Still sitting on the floor, the Joan-thing shuddered like a wind-riffled pond. She fixed me with her eyes and began talking, her voice languid and intermittent, like music down a windy street.
“I want to leave. I want to go to paradise. But I’m not done with you, Bill.”
“I’m agonized by regret,” I said. “I writhe abjectly. Go up to heaven, Joan. You deserve it. Forgive me and go.”
“What about little Billy?” asked Joan, rising lithe to her feet. She seemed taller than I remembered. Reaching out, she laid a cool hand on my face.
Immediately I had a physical sense that I was carrying a large covered basket. I’d been carrying it in my arms for a long time. Our son Billy was in the basket. He was going to die.
“I’ll help him!” I cried. “It won’t happen that way.” I stepped back, breaking Joan’s hallucinatory contact.
“You won’t save him,” said Joan, bleakly mournful. “I know you.” She looked around as if only now recognizing this as the spot where I’d shot her.
I stood frozen in place, awaiting her next move, more than ever wishing I hadn’t set this in motion.
“
Ooooo
!” said Joan, her voice purring up through an octave. “
I know
. It’s time for our William Tell routine.”
Without moving her arms or her shoulders, she poked her head out on a snaky tendril, scanning the room. Of course she spotted Susan Green’s gun.
“No,” said Susan, guessing what lay ahead. It was like we were playing out a script. Joan held out her hand. In thrall—or maybe just curious to see what came next—Susan passed Joan the pistol. Turing sat goggling like a mute imbecile.

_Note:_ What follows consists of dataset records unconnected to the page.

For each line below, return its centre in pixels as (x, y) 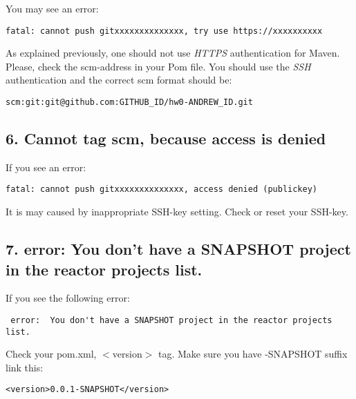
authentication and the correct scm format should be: (119, 80)
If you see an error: (46, 167)
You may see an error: (52, 8)
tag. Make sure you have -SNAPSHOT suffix (253, 354)
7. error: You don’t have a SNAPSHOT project (178, 249)
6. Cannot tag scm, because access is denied (166, 138)
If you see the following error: (68, 298)
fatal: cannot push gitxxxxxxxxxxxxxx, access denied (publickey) (162, 189)
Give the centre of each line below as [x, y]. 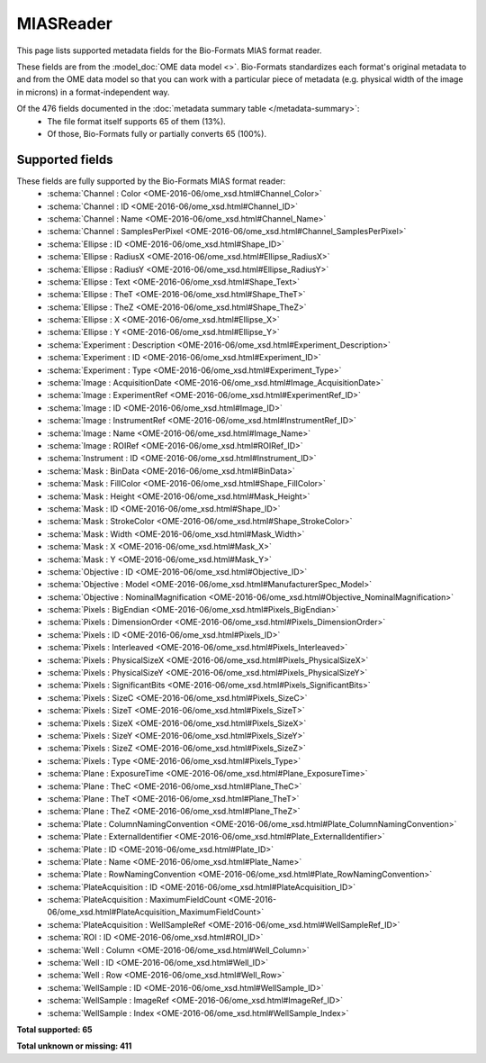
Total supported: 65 [54, 1029]
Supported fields [65, 159]
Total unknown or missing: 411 [74, 1046]
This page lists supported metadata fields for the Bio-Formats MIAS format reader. [169, 50]
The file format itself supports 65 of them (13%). [137, 121]
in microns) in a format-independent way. [93, 92]
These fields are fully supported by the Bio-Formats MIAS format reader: [151, 181]
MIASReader [64, 23]
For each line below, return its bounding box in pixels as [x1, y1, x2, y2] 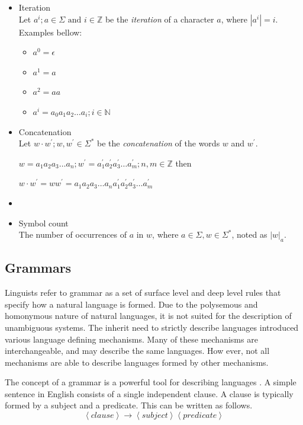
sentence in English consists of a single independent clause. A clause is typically [5, 387, 294, 400]
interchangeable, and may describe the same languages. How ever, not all [5, 344, 270, 357]
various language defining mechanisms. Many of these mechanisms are [5, 333, 258, 345]
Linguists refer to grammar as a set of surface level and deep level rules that [5, 286, 281, 299]
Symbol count [18, 216, 69, 229]
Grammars [5, 258, 72, 277]
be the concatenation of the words [97, 137, 220, 149]
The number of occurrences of [18, 228, 127, 241]
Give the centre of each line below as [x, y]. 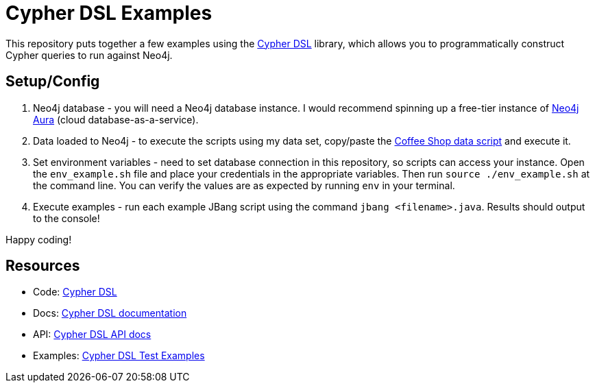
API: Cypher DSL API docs [92, 335]
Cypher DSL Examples [109, 13]
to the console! [66, 218]
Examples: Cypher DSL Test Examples [119, 356]
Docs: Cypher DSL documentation [110, 313]
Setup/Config [53, 82]
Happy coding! [39, 239]
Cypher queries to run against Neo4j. [89, 55]
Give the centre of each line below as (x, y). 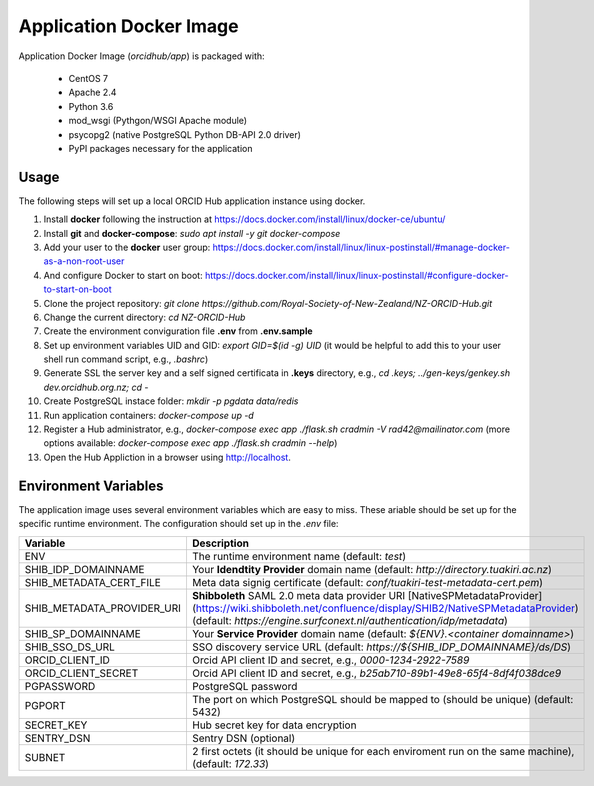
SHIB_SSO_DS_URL (69, 647)
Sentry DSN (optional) (243, 738)
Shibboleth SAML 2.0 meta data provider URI (298, 595)
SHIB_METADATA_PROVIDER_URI (103, 608)
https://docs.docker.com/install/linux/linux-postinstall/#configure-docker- (357, 275)
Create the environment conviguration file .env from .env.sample (178, 331)
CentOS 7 (88, 78)
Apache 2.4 (92, 92)
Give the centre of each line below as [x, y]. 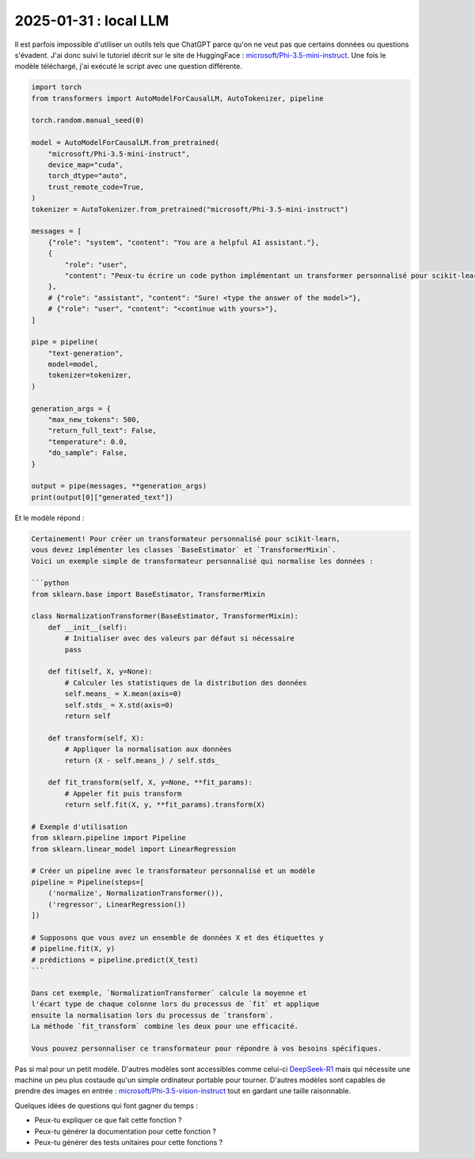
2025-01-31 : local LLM [92, 21]
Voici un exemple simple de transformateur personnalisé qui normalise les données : [202, 561]
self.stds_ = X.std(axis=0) [119, 705]
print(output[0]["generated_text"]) [103, 497]
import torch [57, 87]
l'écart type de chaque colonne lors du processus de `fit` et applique [175, 1004]
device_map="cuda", [86, 165]
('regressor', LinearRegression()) [117, 904]
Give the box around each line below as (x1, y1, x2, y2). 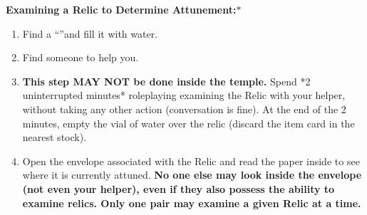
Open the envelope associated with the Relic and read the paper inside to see (22, 153, 360, 168)
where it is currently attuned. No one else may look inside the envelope (22, 167, 362, 182)
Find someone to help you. (22, 50, 139, 65)
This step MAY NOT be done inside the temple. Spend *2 (22, 73, 311, 88)
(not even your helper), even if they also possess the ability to (22, 181, 335, 196)
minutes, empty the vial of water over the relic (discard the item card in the (22, 115, 355, 130)
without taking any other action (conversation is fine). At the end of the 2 (22, 101, 346, 116)
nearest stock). (22, 130, 87, 145)
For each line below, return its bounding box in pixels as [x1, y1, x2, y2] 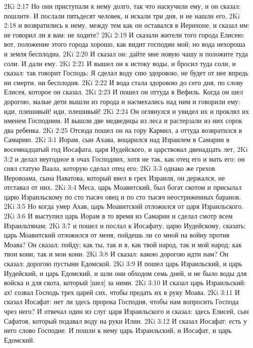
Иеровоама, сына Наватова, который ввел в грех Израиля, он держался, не [4, 172, 225, 183]
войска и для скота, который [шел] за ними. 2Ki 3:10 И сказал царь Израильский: [4, 277, 246, 288]
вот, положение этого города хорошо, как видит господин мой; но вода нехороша [4, 39, 246, 49]
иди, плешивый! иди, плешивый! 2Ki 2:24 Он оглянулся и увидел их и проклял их [4, 106, 249, 116]
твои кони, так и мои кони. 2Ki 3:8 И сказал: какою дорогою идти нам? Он [4, 249, 229, 259]
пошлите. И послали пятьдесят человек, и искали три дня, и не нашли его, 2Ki [4, 10, 240, 20]
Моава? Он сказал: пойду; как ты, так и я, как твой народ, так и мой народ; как [4, 239, 242, 249]
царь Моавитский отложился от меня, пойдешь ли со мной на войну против [4, 230, 230, 240]
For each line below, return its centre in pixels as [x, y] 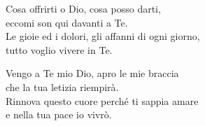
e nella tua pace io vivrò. [59, 114]
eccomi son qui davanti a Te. [67, 22]
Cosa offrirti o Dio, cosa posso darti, [83, 8]
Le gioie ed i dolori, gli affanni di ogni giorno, [103, 36]
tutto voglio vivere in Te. [59, 49]
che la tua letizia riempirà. [62, 86]
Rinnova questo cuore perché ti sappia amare [102, 100]
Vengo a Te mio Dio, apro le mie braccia [92, 73]
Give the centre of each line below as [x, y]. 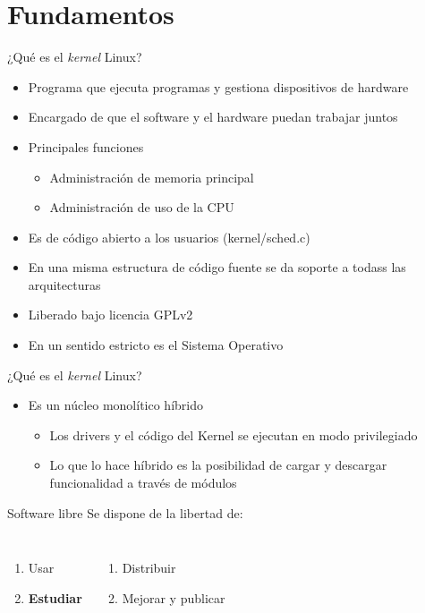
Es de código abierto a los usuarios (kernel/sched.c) [169, 237]
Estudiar [55, 597]
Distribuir [149, 568]
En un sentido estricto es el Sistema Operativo [156, 345]
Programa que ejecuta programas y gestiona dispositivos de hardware [218, 86]
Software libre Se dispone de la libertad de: [125, 512]
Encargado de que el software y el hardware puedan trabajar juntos [213, 117]
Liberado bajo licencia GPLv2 [110, 315]
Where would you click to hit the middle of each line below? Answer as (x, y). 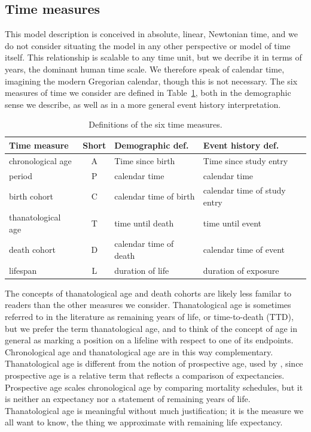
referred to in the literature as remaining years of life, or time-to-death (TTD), (149, 317)
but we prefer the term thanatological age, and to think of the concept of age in (151, 328)
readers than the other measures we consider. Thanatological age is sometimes (148, 305)
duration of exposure (241, 270)
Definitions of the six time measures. (155, 124)
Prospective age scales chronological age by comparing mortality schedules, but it (154, 387)
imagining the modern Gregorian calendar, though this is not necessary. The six (151, 81)
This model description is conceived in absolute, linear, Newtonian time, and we (151, 34)
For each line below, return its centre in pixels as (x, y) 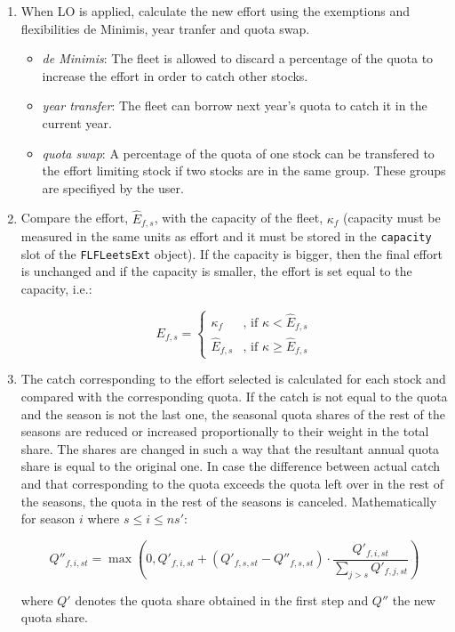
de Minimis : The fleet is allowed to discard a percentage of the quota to (238, 58)
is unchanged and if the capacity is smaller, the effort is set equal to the (216, 271)
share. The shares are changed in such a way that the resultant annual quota (230, 448)
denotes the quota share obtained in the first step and (222, 600)
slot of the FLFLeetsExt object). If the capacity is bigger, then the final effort (231, 253)
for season (48, 519)
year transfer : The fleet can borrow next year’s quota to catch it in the (235, 105)
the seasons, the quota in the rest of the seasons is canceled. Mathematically (229, 501)
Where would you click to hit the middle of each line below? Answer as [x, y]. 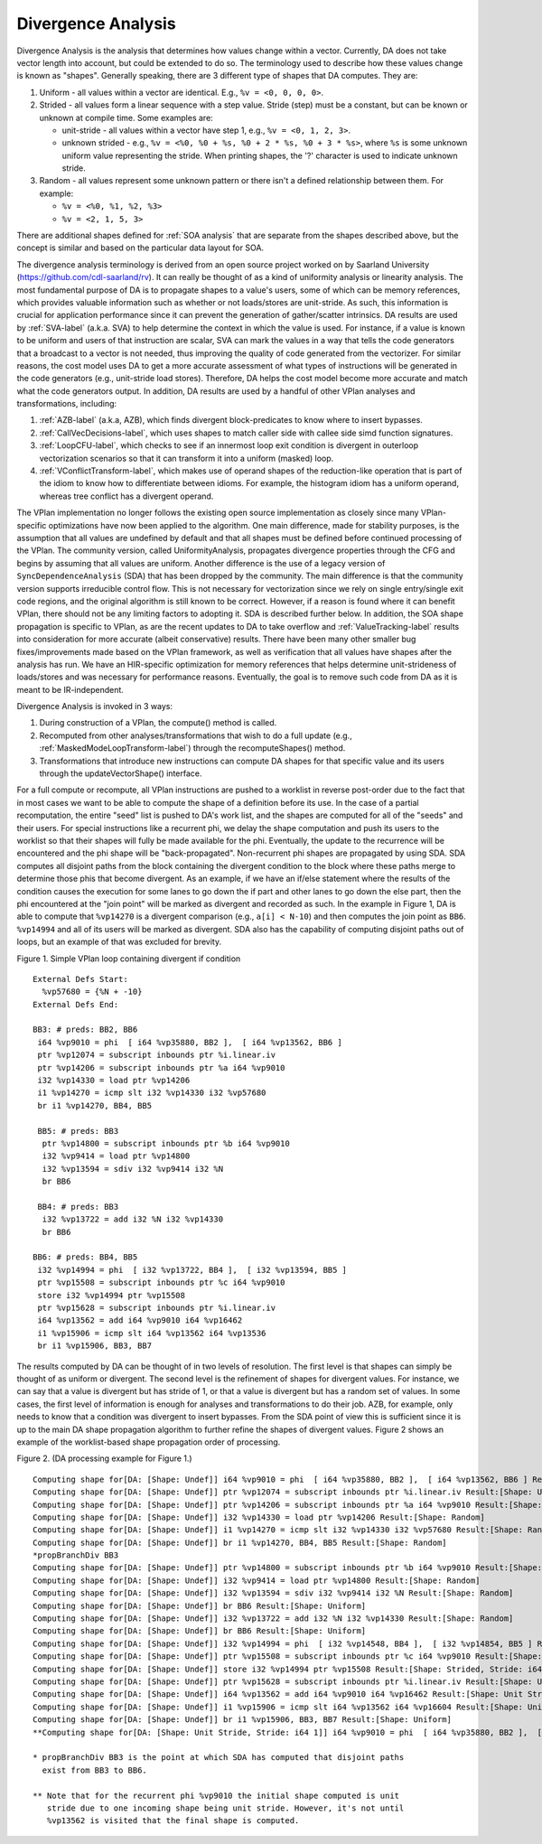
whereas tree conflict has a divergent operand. [126, 496]
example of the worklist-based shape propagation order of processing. [149, 1442]
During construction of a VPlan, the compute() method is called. [158, 723]
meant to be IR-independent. [70, 689]
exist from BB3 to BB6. [95, 1770]
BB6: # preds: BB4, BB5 [85, 1257]
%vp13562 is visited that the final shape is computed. [173, 1821]
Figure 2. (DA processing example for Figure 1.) [105, 1458]
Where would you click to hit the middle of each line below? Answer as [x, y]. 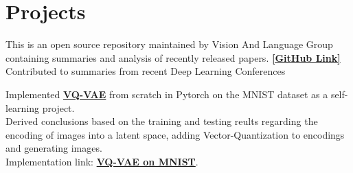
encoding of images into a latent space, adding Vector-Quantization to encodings [175, 134]
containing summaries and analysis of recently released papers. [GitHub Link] [173, 57]
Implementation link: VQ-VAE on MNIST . [102, 161]
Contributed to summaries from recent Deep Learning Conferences [146, 71]
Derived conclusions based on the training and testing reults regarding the [162, 121]
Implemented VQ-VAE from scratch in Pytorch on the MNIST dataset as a [167, 94]
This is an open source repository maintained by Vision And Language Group [169, 44]
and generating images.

“The glass, Bill,” said Joan, her voice low and firm.
I moved across the room like a fish in heavy water. I set the glass on my head.
A few paces away from me, Joan raised the pistol.
“Don’t,” I said, faint and husky. “Don’t shoot me, Joan.”
She fired. I flinched to the side. The bullet struck my temple. I slumped to the floor: deaf, blind, undead. I could sense things via teep.
“It’s over!” breathed Joan, with a fading lilt of summer in her voice.
Her ghost wriggled from her skugly flesh and fluttered in the air, still like a flowing cuttlefish, but more—peaceful than before. Flying around the borders of my teep, Joan’s ghost shrank as if moving far away.
Her spurned new body reverted to being a skug. It raised one end, as if sniffing the air, then humped along the floor and slid out the window.
Brain-scrambled as I was, I hallucinated that I humped my own body after Joan’s skug. Fully into the invisible zone of the astral plane, I slithered out the window and—just for jolly—levitated myself fifty feet high in the air. See me fly?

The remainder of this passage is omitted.